Greek actress (1913-2010)

Smaro Stefanidou (Σμάρω Στεφανίδου; 9 April 1913 – 7 November 2010) was a Greek theatre, film, television and radio actress.

== Biography ==
Stefanidou family originated in Asia Minor. From a very young age, she acted in plays for children. She learned foreign languages and the piano while attending business school in Athens, and worked to pay for her tuition at the National Theatre Drama School without her parents knowing, as they did not want her to become an actress. She graduated from the Drama School in 1937, after which she was hired by Marika Kotopouli. In 1952, she joined Vassilis Logothetidis's acting company, where she stayed until his death in 1960. During her career, she acted alongside Katerina, Elli Lampeti, Dimitris Horn, Lambros Konstantaras, Giannis Fertis, Xenia Kalogeropoulou, Aliki Vougiouklaki, Stefanos Lineos, Giannis Gkionakis, Nikos Kourkoulos, Antonis Antypas and many more. She played Queen Hecuba in the play Trojan Women, translated and directed by Giannis Tsarouchis and performed at a makeshift theatre on Kaplanon Street and in Delphi.

In 1951, she made her cinematic debut in The Four Steps.

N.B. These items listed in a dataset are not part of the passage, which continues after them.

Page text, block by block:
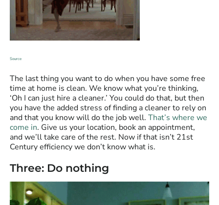
Source
The last thing you want to do when you have some free
time at home is clean. We know what you’re thinking,
‘Oh I can just hire a cleaner.’ You could do that, but then
you have the added stress of finding a cleaner to rely on
and that you know will do the job well. That’s where we
come in. Give us your location, book an appointment,
and we’ll take care of the rest. Now if that isn’t 21st
Century efficiency we don’t know what is.
Three: Do nothing
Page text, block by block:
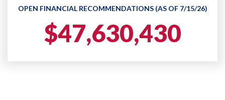
OPEN FINANCIAL RECOMMENDATIONS (AS OF 7/15/26)
$47,630,430
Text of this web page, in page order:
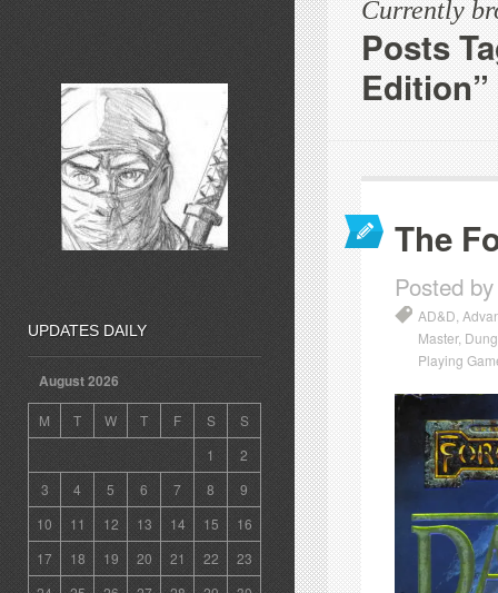
Currently
Posts
Edition”
The
Posted
AD&D
Master,
Playing
UPDATES DAILY
August 2026
M T W T F S
S
1
2
3
4 5 6 7 8
9
10
11 12 13 14 15
16
17
18 19 20 21 22
23
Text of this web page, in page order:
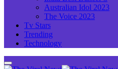
Australian Idol 2023
The Voice 2023
Tv Stars
Trending
Technology
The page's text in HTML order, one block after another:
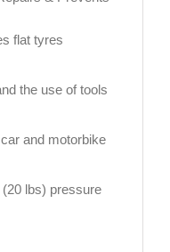
flat tyres
the use of tools
and motorbike
lbs) pressure
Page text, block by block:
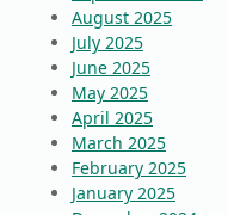
August 2025
July 2025
June 2025
May 2025
April 2025
March 2025
February 2025
January 2025
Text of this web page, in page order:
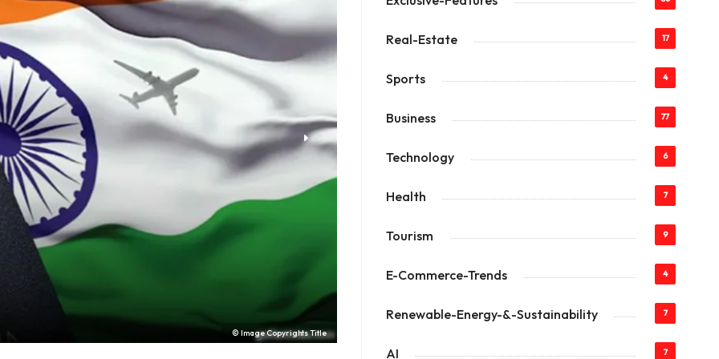
© Image Copyrights Title
Real-Estate 17
Sports 4
Business 77
Technology 6
Health 7
Tourism 9
E-Commerce-Trends 4
Renewable-Energy-&-Sustainability 7
AI 7
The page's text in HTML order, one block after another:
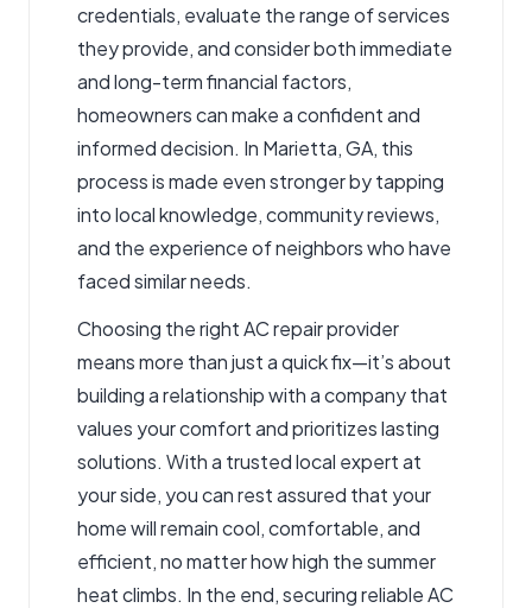
credentials, evaluate the range of services
they provide, and consider both immediate
and long-term financial factors,
homeowners can make a confident and
informed decision. In Marietta, GA, this
process is made even stronger by tapping
into local knowledge, community reviews,
and the experience of neighbors who have
faced similar needs.
Choosing the right AC repair provider
means more than just a quick fix—it’s about
building a relationship with a company that
values your comfort and prioritizes lasting
solutions. With a trusted local expert at
your side, you can rest assured that your
home will remain cool, comfortable, and
efficient, no matter how high the summer
heat climbs. In the end, securing reliable AC

From there, she appeared in many movies, including adaptations of theatre plays she had performed onstage. She also worked in radio, taking part in radio serials, radio theatre and readings of novels. Her radio serials included The tongue that embroiders and Baroness Staff, and she read, in installments, A hundred years of solitude by Gabriel García Márquez, The third wreath by Kostas Tachtsis, and The decadence of the hard ones by Angelos Terzakis.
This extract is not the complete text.